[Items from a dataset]

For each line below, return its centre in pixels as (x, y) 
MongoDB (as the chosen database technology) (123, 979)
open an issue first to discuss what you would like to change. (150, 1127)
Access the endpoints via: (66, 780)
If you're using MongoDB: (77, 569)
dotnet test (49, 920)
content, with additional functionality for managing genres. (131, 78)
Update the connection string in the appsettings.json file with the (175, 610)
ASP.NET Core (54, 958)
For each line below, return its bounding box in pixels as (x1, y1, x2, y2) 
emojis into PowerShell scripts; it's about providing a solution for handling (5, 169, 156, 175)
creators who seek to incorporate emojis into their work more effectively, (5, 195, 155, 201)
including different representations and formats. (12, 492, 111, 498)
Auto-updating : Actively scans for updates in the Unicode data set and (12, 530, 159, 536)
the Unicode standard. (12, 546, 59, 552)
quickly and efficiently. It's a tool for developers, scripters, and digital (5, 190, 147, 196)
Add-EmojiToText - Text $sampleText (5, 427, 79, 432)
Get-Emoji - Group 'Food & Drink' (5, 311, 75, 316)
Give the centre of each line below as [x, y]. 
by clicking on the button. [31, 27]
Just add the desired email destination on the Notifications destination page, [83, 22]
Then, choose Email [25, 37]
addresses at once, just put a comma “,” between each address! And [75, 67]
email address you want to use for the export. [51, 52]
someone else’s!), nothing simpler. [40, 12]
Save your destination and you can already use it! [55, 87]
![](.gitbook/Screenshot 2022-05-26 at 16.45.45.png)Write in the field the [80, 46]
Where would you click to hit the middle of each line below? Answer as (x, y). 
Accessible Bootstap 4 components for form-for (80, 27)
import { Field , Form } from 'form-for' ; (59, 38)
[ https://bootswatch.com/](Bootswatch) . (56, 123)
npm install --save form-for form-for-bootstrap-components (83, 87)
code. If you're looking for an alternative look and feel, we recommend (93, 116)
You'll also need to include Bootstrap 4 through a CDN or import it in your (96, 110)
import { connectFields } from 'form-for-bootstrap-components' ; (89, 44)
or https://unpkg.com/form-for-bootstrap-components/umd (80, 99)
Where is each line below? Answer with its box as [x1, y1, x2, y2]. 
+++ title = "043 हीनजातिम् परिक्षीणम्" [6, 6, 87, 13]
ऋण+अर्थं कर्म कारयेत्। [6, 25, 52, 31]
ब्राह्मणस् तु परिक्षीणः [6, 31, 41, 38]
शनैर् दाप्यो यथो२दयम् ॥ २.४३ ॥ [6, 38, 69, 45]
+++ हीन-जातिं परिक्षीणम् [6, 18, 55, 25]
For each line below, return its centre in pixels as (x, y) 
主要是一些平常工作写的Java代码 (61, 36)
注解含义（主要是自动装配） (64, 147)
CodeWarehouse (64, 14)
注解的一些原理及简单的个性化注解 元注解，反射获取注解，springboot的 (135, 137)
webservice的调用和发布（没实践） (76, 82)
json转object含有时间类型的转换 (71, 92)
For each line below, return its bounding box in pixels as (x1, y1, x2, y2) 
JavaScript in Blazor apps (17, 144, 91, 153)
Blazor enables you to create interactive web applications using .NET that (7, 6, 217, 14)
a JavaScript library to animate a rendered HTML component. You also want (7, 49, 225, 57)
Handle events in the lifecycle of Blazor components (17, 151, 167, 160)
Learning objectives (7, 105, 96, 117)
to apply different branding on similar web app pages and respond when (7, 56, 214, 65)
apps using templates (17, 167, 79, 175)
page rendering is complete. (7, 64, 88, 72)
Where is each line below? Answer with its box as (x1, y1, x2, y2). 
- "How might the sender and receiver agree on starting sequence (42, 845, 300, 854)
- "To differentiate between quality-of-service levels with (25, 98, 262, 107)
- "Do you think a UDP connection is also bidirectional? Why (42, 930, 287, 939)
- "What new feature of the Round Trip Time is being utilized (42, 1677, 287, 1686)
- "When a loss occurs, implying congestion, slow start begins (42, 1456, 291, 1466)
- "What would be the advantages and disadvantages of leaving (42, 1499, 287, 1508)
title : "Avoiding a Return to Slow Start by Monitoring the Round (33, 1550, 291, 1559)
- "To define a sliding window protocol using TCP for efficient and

Task objective:
How many of the lines above include the word "Where"? State that number and nothing else.

Solution to this problem:
3